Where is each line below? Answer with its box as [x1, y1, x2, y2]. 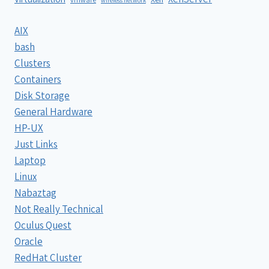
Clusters [14, 56, 50, 70]
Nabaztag [14, 186, 56, 199]
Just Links [14, 137, 58, 151]
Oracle [14, 234, 43, 248]
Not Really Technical [14, 202, 103, 216]
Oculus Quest [14, 218, 71, 232]
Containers [14, 72, 61, 86]
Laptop [14, 153, 46, 167]
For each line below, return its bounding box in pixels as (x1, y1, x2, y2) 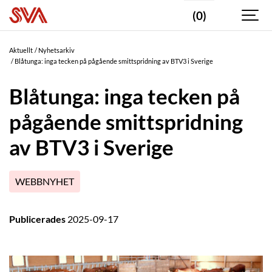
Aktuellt (9, 46, 33, 54)
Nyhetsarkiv (38, 46, 75, 54)
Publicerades (9, 214, 67, 225)
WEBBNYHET (15, 176, 74, 188)
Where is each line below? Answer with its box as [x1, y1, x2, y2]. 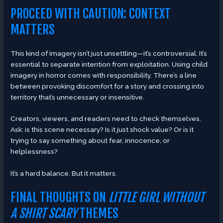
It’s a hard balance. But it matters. [10, 169, 117, 178]
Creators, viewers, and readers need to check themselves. [10, 114, 202, 123]
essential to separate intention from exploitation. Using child [10, 60, 208, 68]
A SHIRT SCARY [10, 206, 78, 222]
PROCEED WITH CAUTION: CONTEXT [10, 5, 171, 21]
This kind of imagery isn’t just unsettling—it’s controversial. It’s [10, 49, 208, 57]
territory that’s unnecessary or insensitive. [10, 93, 145, 101]
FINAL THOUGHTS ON [10, 190, 109, 206]
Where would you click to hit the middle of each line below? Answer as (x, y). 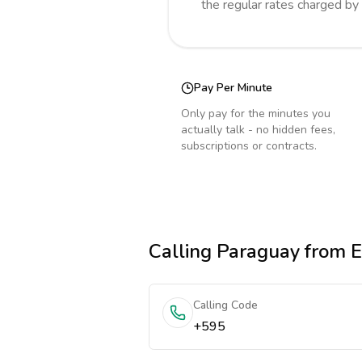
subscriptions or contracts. (249, 146)
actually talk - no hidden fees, (258, 130)
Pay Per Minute (233, 88)
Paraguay (258, 251)
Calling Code (225, 305)
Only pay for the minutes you (256, 114)
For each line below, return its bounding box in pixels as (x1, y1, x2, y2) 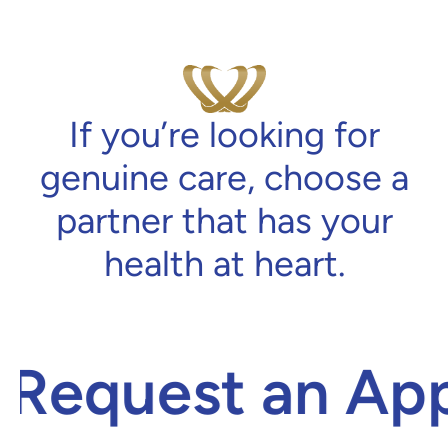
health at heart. (103, 242, 345, 286)
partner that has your (55, 199, 393, 243)
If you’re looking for (68, 113, 380, 157)
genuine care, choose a (39, 156, 409, 200)
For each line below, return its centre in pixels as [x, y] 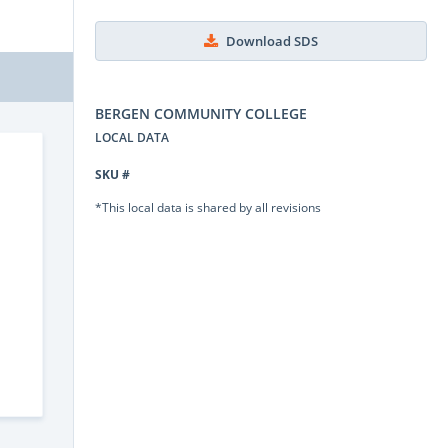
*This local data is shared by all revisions [208, 206]
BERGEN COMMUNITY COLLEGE [201, 113]
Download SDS [272, 41]
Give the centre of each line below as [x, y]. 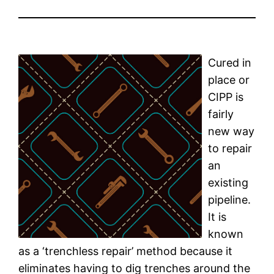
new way [231, 131]
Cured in [230, 62]
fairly [221, 114]
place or [229, 80]
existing [228, 182]
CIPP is [226, 97]
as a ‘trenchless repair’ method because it [126, 251]
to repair [230, 148]
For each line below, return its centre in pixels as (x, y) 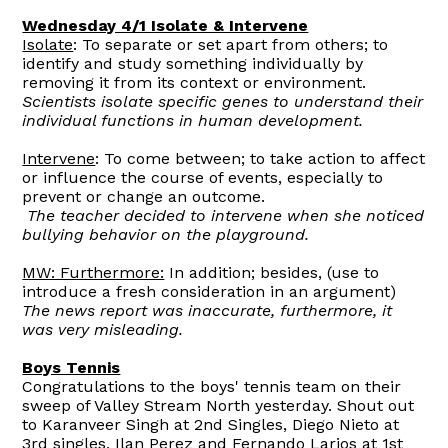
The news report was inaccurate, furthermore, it (207, 310)
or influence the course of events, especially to (203, 177)
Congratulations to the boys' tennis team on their (212, 386)
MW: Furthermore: (93, 272)
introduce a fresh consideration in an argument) (209, 291)
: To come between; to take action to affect (260, 158)
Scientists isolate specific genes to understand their (223, 101)
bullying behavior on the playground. (166, 234)
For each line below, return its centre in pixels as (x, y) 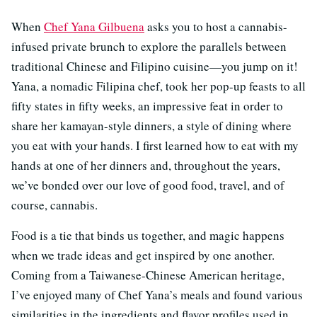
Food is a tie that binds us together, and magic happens (148, 236)
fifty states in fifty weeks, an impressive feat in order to (147, 106)
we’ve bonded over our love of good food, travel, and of (148, 185)
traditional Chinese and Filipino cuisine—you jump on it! (155, 67)
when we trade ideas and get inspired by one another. (143, 255)
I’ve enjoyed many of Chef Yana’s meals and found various (157, 295)
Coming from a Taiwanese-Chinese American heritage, (148, 275)
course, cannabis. (54, 205)
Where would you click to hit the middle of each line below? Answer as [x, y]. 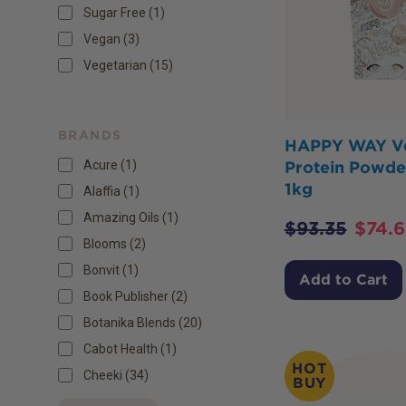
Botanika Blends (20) [143, 322]
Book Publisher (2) [135, 296]
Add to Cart [343, 280]
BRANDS [90, 135]
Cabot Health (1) [130, 348]
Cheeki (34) [116, 375]
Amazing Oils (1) [131, 217]
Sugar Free [115, 12]
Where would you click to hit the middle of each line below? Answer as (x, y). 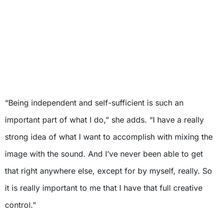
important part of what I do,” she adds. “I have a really (104, 120)
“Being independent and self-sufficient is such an (94, 103)
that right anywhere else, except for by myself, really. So (109, 171)
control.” (20, 205)
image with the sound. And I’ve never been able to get (104, 154)
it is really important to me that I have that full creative (104, 188)
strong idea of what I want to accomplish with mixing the (109, 137)
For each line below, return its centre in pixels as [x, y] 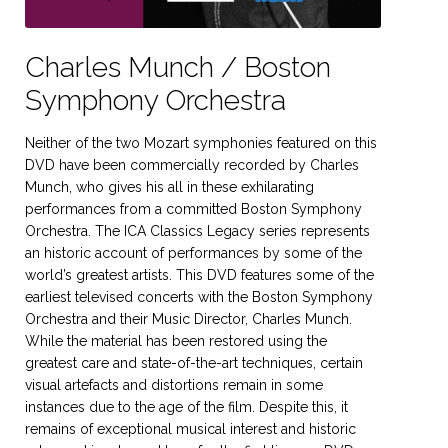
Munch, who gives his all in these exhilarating [169, 186]
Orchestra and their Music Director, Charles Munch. [188, 318]
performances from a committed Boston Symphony [193, 208]
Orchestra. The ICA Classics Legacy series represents [197, 230]
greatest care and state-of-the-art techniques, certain [193, 362]
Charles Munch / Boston [177, 67]
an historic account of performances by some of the [193, 252]
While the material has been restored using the [175, 340]
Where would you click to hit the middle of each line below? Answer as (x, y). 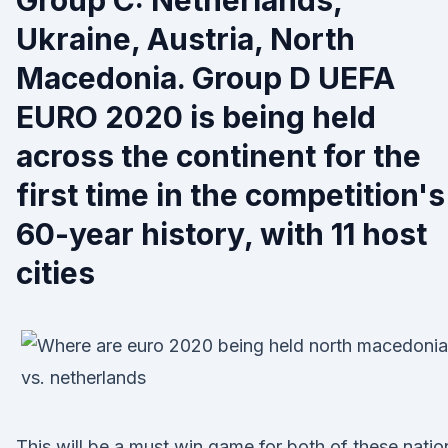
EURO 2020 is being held (196, 117)
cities (55, 273)
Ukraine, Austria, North (185, 39)
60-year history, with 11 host (221, 234)
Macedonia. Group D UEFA (205, 78)
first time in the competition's (230, 195)
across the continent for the (218, 156)

REQUIREMENT
Only the lines between the one with "Sugar Free [115, 12]" and the one with "performances from a", those two included, get copied from the material above. Keep it exact and free of pictures.

WRITTEN ANSWER
Sugar Free [115, 12]
Where would you click to hit the middle of each line below? Answer as (x, y). 
important part of what I do,” she adds. “I have a really (104, 120)
“Being independent and self-sufficient is such an (94, 103)
that right anywhere else, except for by myself, really. So (109, 171)
control.” (20, 205)
image with the sound. And I’ve never been able to get (104, 154)
it is really important to me that I have that full creative (104, 188)
strong idea of what I want to accomplish with mixing the (109, 137)
For each line below, return its centre in pixels as [x, y] 
Munch, who gives his all in these exhilarating [169, 186]
Orchestra and their Music Director, Charles Munch. [188, 318]
performances from a committed Boston Symphony [193, 208]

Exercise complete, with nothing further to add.